=== What the task asks ===
Return each line of the entries that holds the string "page".
(Data under study begins)
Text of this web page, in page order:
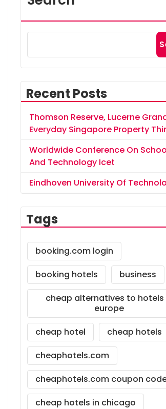
Recent Posts
Thomson Reserve, Lucerne
Everyday Singapore Property
Worldwide Conference On
And Technology Icet
Eindhoven University Of
Tags
booking.com login
booking hotels
business
cheap alternatives to hotels
europe
cheap hotel
cheap hotels
cheaphotels.com
cheaphotels.com coupon
cheap hotels in chicago
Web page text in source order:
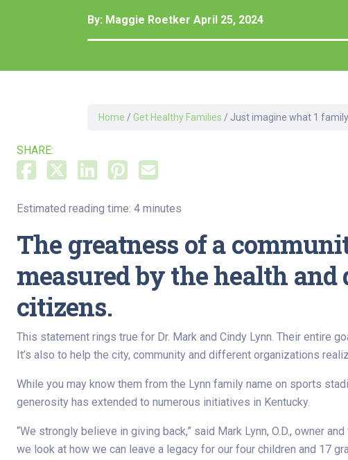
Development Center
Diagnostic Tests
Emergency Medicine
By: Maggie Roetker April 25, 2024
Home / Get Healthy Families / Just imagine what 1
SHARE:
Estimated reading time: 4 minutes
The greatness of a
measured by the health
citizens.
This statement rings true for Dr. Mark and Cindy Lynn. Their entire
It’s also to help the city, community and different organizations
While you may know them from the Lynn family name on sports
generosity has extended to numerous initiatives in Kentucky.
“We strongly believe in giving back,” said Mark Lynn, O.D., owner
we look at how we can leave a legacy for our four children and 17
(Data under study ends)
=== Exercise result ===
Text of this web page, in page order:
Web page text in source order:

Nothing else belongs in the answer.